In Situ Pore-Pressure Generation Behavior of Liquefiable Sand

• Published in: Journal of geotechnical and geoenvironmental engineering Vol. 133; no. 8; pp. 921 - 931
• Main Authors: Chang, Wen-Jong, Rathje, Ellen M, Stokoe, Kenneth H, Hazirbaba, Kenan
• Format: Journal Article
• Language: English
• Published: New York, NY American Society of Civil Engineers 01.08.2007
• Subjects: Applied sciences; Buildings. Public works; Exact sciences and technology; Geotechnics; Soil investigations. Testing; Soil mechanics. Rocks mechanics; TECHNICAL PAPERS; Shear test; Stress analysis; Sand; Shear tests; Liquefaction; In situ tests; Soil test; Pore pressure; In situ test; Pore water pressure; Soil mechanics; Comparative study
• ISSN: 1090-0241; 1943-5606
• DOI: 10.1061/(ASCE)1090-0241(2007)133:8(921)

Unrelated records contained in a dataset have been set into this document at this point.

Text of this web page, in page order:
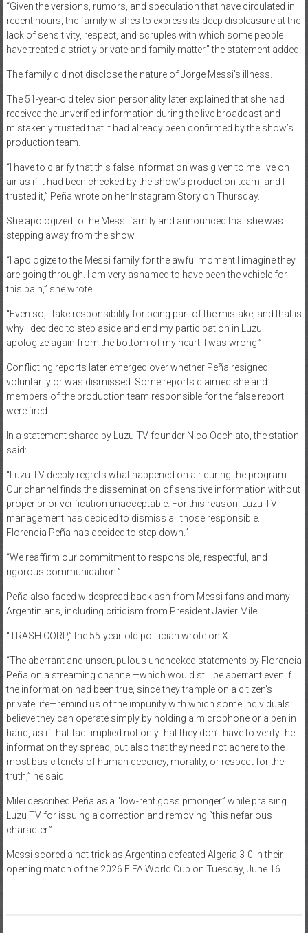
“Given the versions, rumors, and speculation that have circulated in
recent hours, the family wishes to express its deep displeasure at the
lack of sensitivity, respect, and scruples with which some people
have treated a strictly private and family matter,” the statement added.
The family did not disclose the nature of Jorge Messi’s illness.
The 51-year-old television personality later explained that she had
received the unverified information during the live broadcast and
mistakenly trusted that it had already been confirmed by the show’s
production team.
“I have to clarify that this false information was given to me live on
air as if it had been checked by the show’s production team, and I
trusted it,” Peña wrote on her Instagram Story on Thursday.
She apologized to the Messi family and announced that she was
stepping away from the show.
“I apologize to the Messi family for the awful moment I imagine they
are going through. I am very ashamed to have been the vehicle for
this pain,” she wrote.
“Even so, I take responsibility for being part of the mistake, and that is
why I decided to step aside and end my participation in Luzu. I
apologize again from the bottom of my heart: I was wrong.”
Conflicting reports later emerged over whether Peña resigned
voluntarily or was dismissed. Some reports claimed she and
members of the production team responsible for the false report
were fired.
In a statement shared by Luzu TV founder Nico Occhiato, the station
said:
“Luzu TV deeply regrets what happened on air during the program.
Our channel finds the dissemination of sensitive information without
proper prior verification unacceptable. For this reason, Luzu TV
management has decided to dismiss all those responsible.
Florencia Peña has decided to step down.”
“We reaffirm our commitment to responsible, respectful, and
rigorous communication.”
Peña also faced widespread backlash from Messi fans and many
Argentinians, including criticism from President Javier Milei.
“TRASH CORP,” the 55-year-old politician wrote on X.
“The aberrant and unscrupulous unchecked statements by Florencia
Peña on a streaming channel—which would still be aberrant even if
the information had been true, since they trample on a citizen’s
private life—remind us of the impunity with which some individuals
believe they can operate simply by holding a microphone or a pen in
hand, as if that fact implied not only that they don’t have to verify the
information they spread, but also that they need not adhere to the
most basic tenets of human decency, morality, or respect for the
truth,” he said.
Milei described Peña as a “low-rent gossipmonger” while praising
Luzu TV for issuing a correction and removing “this nefarious
character.”
Messi scored a hat-trick as Argentina defeated Algeria 3-0 in their
opening match of the 2026 FIFA World Cup on Tuesday, June 16.
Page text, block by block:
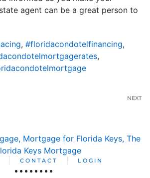
agent can be a great person to
, #floridacondotelfinancing,
,
NEXT
CONTACT LOGIN
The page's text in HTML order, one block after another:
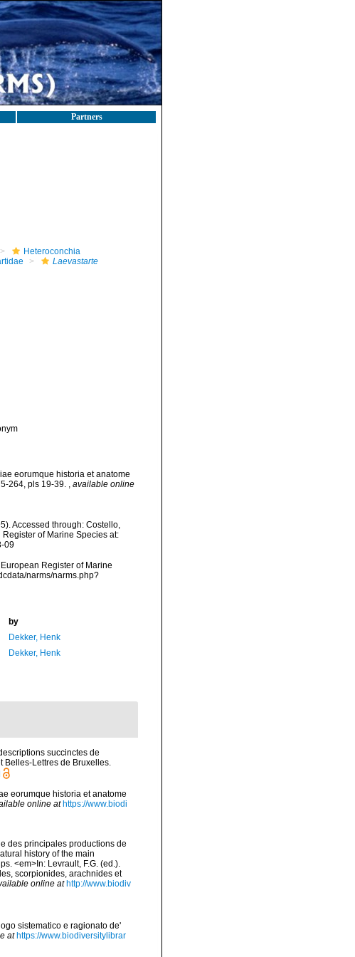
Partners
Heteroconchia
Laevastarte
eorumque historia et anatome
264, pls 19-39. , available online
Accessed through: Costello,
Register of Marine Species at:
09
Register of Marine
narms/narms.php?
by
Dekker, Henk
Dekker, Henk
succinctes de
Belles-Lettres de Bruxelles.
eorumque historia et anatome
online at https://www.biodi
des principales productions de
history of the main
<em>In: Levrault, F.G. (ed.).
scorpionides, arachnides et
online at http://www.biodiv
sistematico e ragionato de'
at https://www.biodiversitylibrar
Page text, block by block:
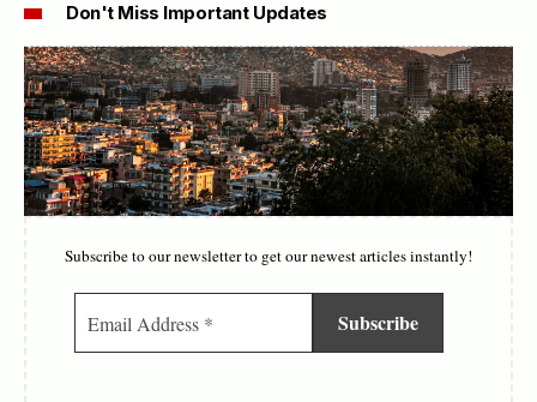
Don't Miss Important Updates
Subscribe to our newsletter to get our newest articles instantly!
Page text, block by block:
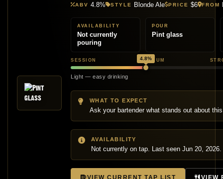
ABV 4.8% STYLE Blonde Ale PRICE $6 FROM
AVAILABILITY
Not currently
pouring
POUR
Pint glass
SESSION MEDIUM
4.8%
Light — easy drinking
WHAT TO EXPECT
Ask your bartender what stands out about
AVAILABILITY
Not currently on tap. Last seen Jun 20, 2026.
VIEW CURRENT TAP LIST VIEW
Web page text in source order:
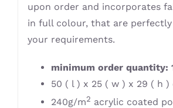
upon order and incorporates
in full colour, that are
your requirements.
minimum order quantity:
50 ( l ) x 25 ( w ) x 29 ( h )
240g/m2 acrylic coated
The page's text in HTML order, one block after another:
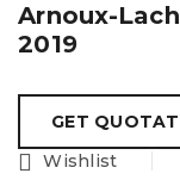
Arnoux-
2019
Wishlist
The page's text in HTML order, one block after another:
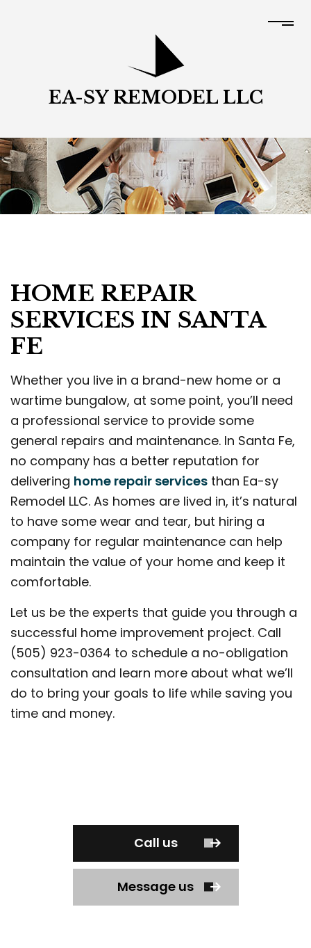
EA-SY REMODEL LLC
HOME REPAIR
SERVICES IN SANTA
FE
Whether you live in a brand-new home or a
wartime bungalow, at some point, you’ll need
a professional service to provide some
general repairs and maintenance. In Santa Fe,
no company has a better reputation for
delivering home repair services than Ea-sy
Remodel LLC. As homes are lived in, it’s natural
to have some wear and tear, but hiring a
company for regular maintenance can help
maintain the value of your home and keep it
comfortable.
Let us be the experts that guide you through a
successful home improvement project. Call
(505) 923-0364 to schedule a no-obligation
consultation and learn more about what we’ll
do to bring your goals to life while saving you
time and money.
Call us
Message us
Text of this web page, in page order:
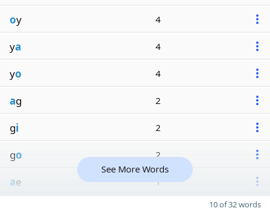
oy 4
ya 4
yo 4
ag 2
gi 2
go 2
ae 1
See More Words
10 of 32 words
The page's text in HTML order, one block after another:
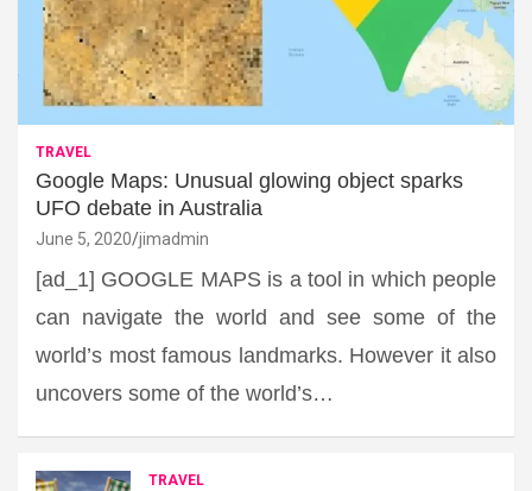
TRAVEL
Google Maps: Unusual glowing object sparks
UFO debate in Australia
June 5, 2020 jimadmin
[ad_1] GOOGLE MAPS is a tool in which people
can navigate the world and see some of the
world’s most famous landmarks. However it also
uncovers some of the world’s…
TRAVEL
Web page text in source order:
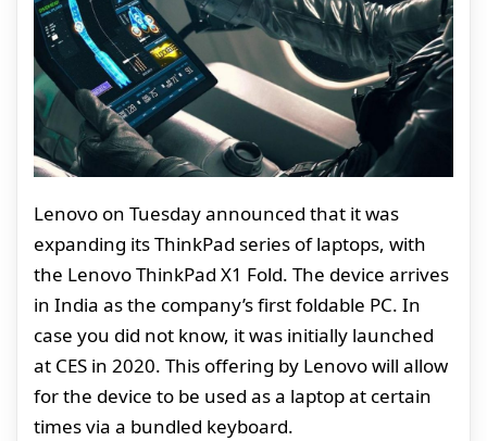
Lenovo on Tuesday announced that it was
expanding its ThinkPad series of laptops, with
the Lenovo ThinkPad X1 Fold. The device arrives
in India as the company’s first foldable PC. In
case you did not know, it was initially launched
at CES in 2020. This offering by Lenovo will allow
for the device to be used as a laptop at certain
times via a bundled keyboard.
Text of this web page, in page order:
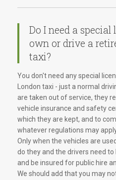
Do I need a special
own or drive a
taxi?
You don't need any special
London taxi - just a normal
are taken out of service, they
vehicle insurance and safety
which they are kept, and to
whatever regulations may
Only when the vehicles are
do they and the drivers need
and be insured for public hire
We should add that you may
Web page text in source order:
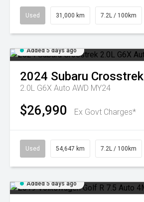
Used 31,000 km 7.2L / 100km
Added 5 days ago
2024 Subaru Crosstrek
2.0L G6X Auto AWD MY24
$26,990 Ex Govt Charges*
Used 54,647 km 7.2L / 100km
Added 5 days ago
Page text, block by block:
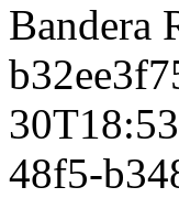
Bandera
48f5-
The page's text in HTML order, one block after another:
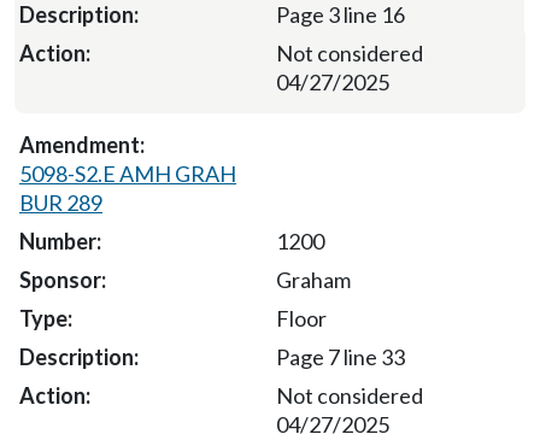
Page 3 line 16
Not considered
04/27/2025
5098-S2.E AMH GRAH
BUR 289
1200
Graham
Floor
Page 7 line 33
Not considered
04/27/2025

To overcome current limitations in predicting in situ pore-pressure generation, a new field testing technique is used to measure directly the coupled, local response between the induced shear strains and the generated excess pore pressure. The pore-pressure generation characteristics from two in situ liquefaction tests performed on field reconstituted specimens are presented, including the pore- pressure generation patterns at various strain levels, the observed stages of pore-pressure generation, and pore-pressure generation curves. Comparisons of the in situ pore-pressure generation curves with data in the literature and from laboratory strain-controlled, cyclic direct simple shear tests support the in situ testing results. In addition, the effects of effective confining stress on threshold shear strain and pore- pressure generation curves are discussed. Comparisons of the rate of pore-pressure generation among the in situ tests, laboratory strain-controlled tests, and a model based on stress-controlled tests reveal that in situ pore pressures generated in reconstituted soil specimens during dynamic loading develop more similarly to those from cyclic strain-controlled laboratory testing. This observation implies that the evaluation of induced strains rather than induced shear stresses may be more appropriate for the simulation of pore-pressure generation.